PROBLEM TO SOLVE
All lines in the data below carrying the string "information" are to be located and copied.

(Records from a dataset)
▶

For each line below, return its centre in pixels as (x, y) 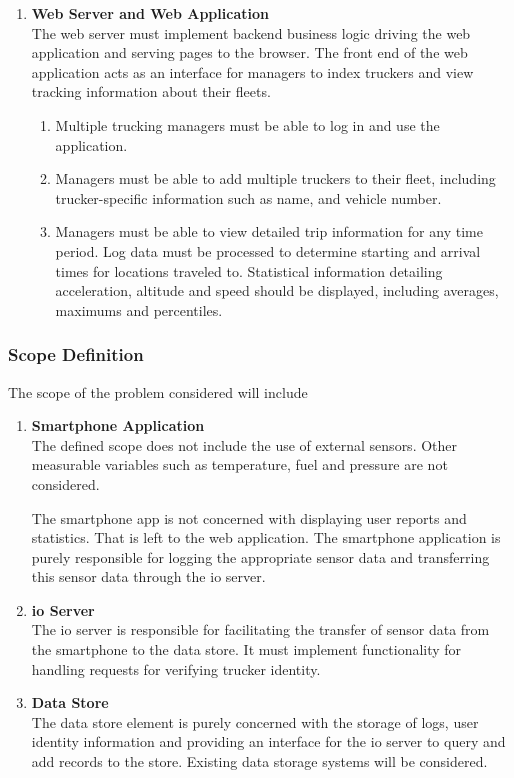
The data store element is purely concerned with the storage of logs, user (255, 721)
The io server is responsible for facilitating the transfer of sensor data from (260, 629)
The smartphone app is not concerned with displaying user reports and (249, 517)
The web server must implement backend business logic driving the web (251, 32)
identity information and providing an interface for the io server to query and (268, 741)
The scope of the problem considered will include (158, 391)
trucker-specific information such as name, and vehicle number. (248, 197)
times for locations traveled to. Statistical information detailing (249, 270)
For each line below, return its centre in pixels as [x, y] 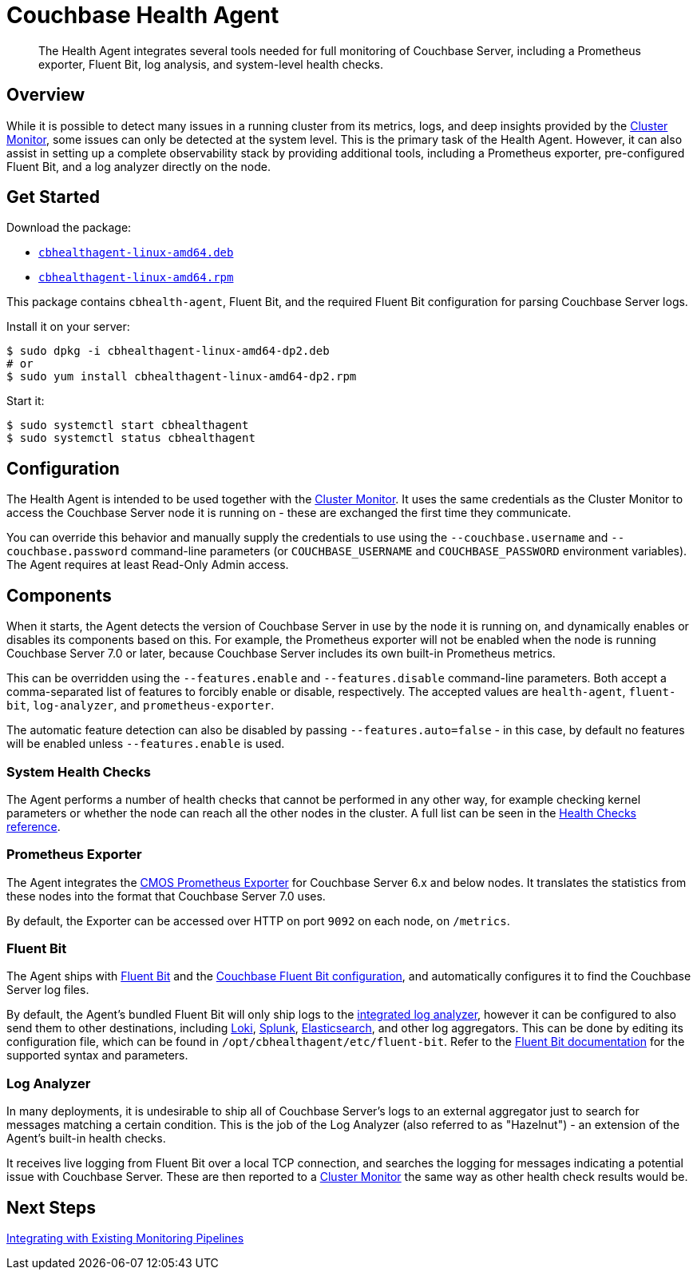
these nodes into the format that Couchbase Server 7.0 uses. [166, 896]
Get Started [53, 197]
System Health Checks [79, 771]
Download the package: [69, 228]
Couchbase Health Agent [143, 15]
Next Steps [51, 1207]
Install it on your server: [68, 327]
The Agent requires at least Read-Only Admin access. [148, 565]
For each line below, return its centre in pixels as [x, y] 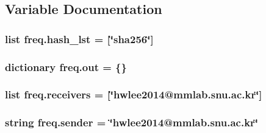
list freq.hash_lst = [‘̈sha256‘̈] [79, 39]
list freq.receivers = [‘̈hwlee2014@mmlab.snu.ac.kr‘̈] [134, 94]
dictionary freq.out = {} [66, 66]
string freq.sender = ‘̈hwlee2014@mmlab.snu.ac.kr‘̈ [132, 122]
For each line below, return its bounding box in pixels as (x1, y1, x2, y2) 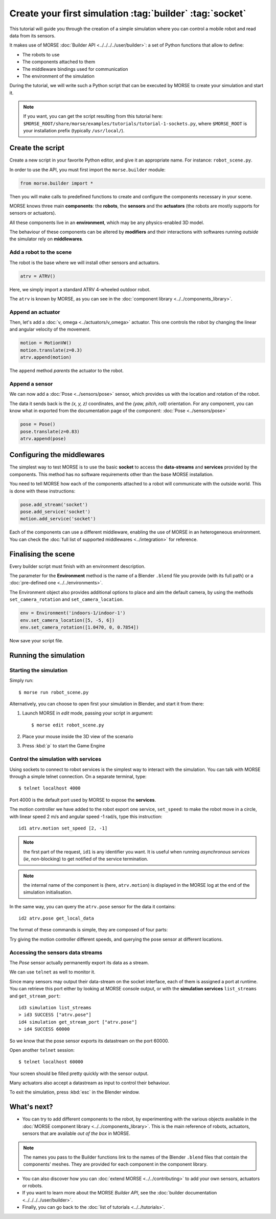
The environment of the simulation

◀

TASK RESPONSE
identity information and providing an interface for the io server to query and (268, 741)
trucker-specific information such as name, and vehicle number. (248, 197)
times for locations traveled to. Statistical information detailing (249, 270)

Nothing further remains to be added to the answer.